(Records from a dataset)
____

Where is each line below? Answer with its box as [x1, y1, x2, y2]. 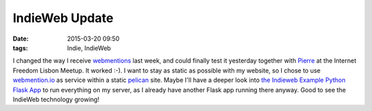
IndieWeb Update [12, 10, 114, 26]
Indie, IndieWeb [67, 43, 112, 52]
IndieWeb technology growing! [12, 95, 100, 103]
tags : [12, 43, 28, 52]
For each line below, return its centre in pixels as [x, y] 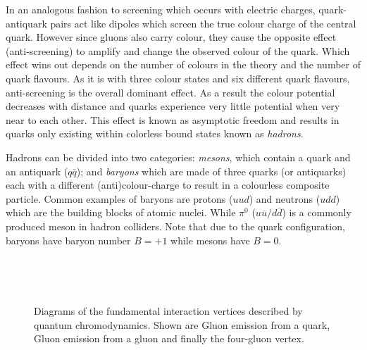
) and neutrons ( [285, 198]
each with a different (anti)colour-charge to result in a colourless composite [168, 185]
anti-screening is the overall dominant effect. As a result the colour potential [170, 92]
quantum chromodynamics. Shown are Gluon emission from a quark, [182, 324]
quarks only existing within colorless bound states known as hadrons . [155, 133]
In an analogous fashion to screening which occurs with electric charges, [161, 9]
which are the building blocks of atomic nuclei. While [121, 212]
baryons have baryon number [68, 240]
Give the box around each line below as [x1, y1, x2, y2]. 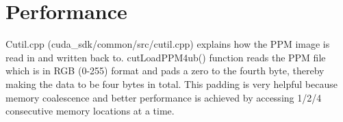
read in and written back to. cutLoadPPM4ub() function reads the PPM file [5, 50, 326, 64]
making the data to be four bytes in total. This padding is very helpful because [5, 76, 338, 91]
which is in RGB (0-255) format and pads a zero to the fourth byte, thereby [5, 63, 325, 78]
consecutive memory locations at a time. [5, 104, 175, 118]
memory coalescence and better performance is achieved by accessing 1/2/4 [5, 90, 322, 104]
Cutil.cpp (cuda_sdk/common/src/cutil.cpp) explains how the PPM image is [5, 37, 330, 51]
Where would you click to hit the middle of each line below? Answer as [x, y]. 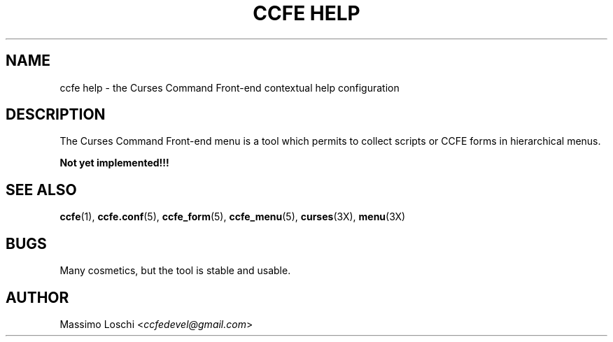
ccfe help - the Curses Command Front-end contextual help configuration [230, 87]
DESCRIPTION [56, 115]
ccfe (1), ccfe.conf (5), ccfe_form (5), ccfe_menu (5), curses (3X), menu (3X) [233, 217]
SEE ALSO [41, 190]
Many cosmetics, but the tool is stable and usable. [175, 271]
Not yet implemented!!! [114, 163]
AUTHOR [37, 297]
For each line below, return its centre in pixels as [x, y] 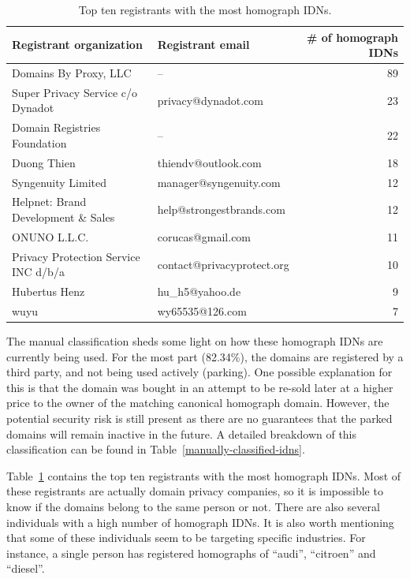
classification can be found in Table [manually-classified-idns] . [156, 449]
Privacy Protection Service [76, 256]
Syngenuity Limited [59, 182]
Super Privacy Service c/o [75, 92]
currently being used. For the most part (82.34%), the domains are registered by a [205, 356]
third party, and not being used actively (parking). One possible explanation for [199, 372]
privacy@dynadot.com [210, 100]
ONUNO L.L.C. [50, 236]

____

### Activity
Write the number of data lines with "used", nothing else.

### Result of this task
2